*** The records Section Begins ***
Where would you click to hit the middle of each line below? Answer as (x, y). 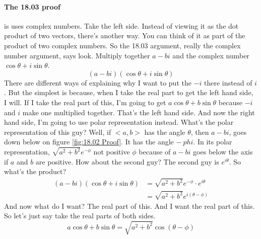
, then (200, 132)
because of (155, 152)
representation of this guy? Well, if (58, 132)
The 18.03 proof (32, 6)
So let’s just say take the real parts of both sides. (80, 216)
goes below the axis (223, 152)
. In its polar (213, 142)
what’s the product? (35, 171)
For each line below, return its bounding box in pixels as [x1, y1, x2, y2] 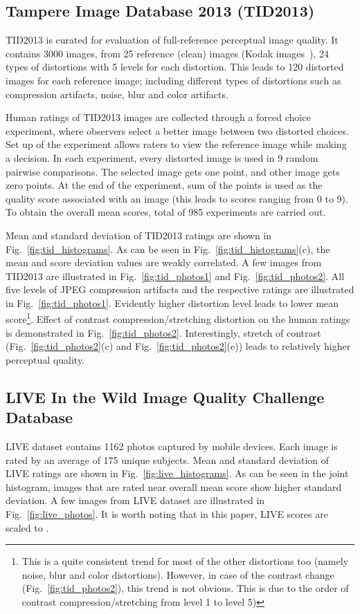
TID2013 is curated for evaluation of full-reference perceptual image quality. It [6, 32, 339, 47]
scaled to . [6, 520, 49, 534]
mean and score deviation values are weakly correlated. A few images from [6, 255, 322, 270]
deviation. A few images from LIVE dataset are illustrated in [6, 493, 265, 508]
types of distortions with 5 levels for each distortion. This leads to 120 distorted [6, 59, 344, 74]
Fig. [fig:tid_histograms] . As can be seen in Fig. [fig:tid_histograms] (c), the [6, 241, 330, 256]
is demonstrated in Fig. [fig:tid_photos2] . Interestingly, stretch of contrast [6, 325, 321, 339]
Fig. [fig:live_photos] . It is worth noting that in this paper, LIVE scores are [6, 507, 328, 521]
*** The records Section Ends ***
## Goal of the exercise
Write down every line of the data above that includes the string "LIVE".

## Solution
deviation. A few images from LIVE dataset are illustrated in [6, 493, 265, 508]
Fig. [fig:live_photos] . It is worth noting that in this paper, LIVE scores are [6, 507, 328, 521]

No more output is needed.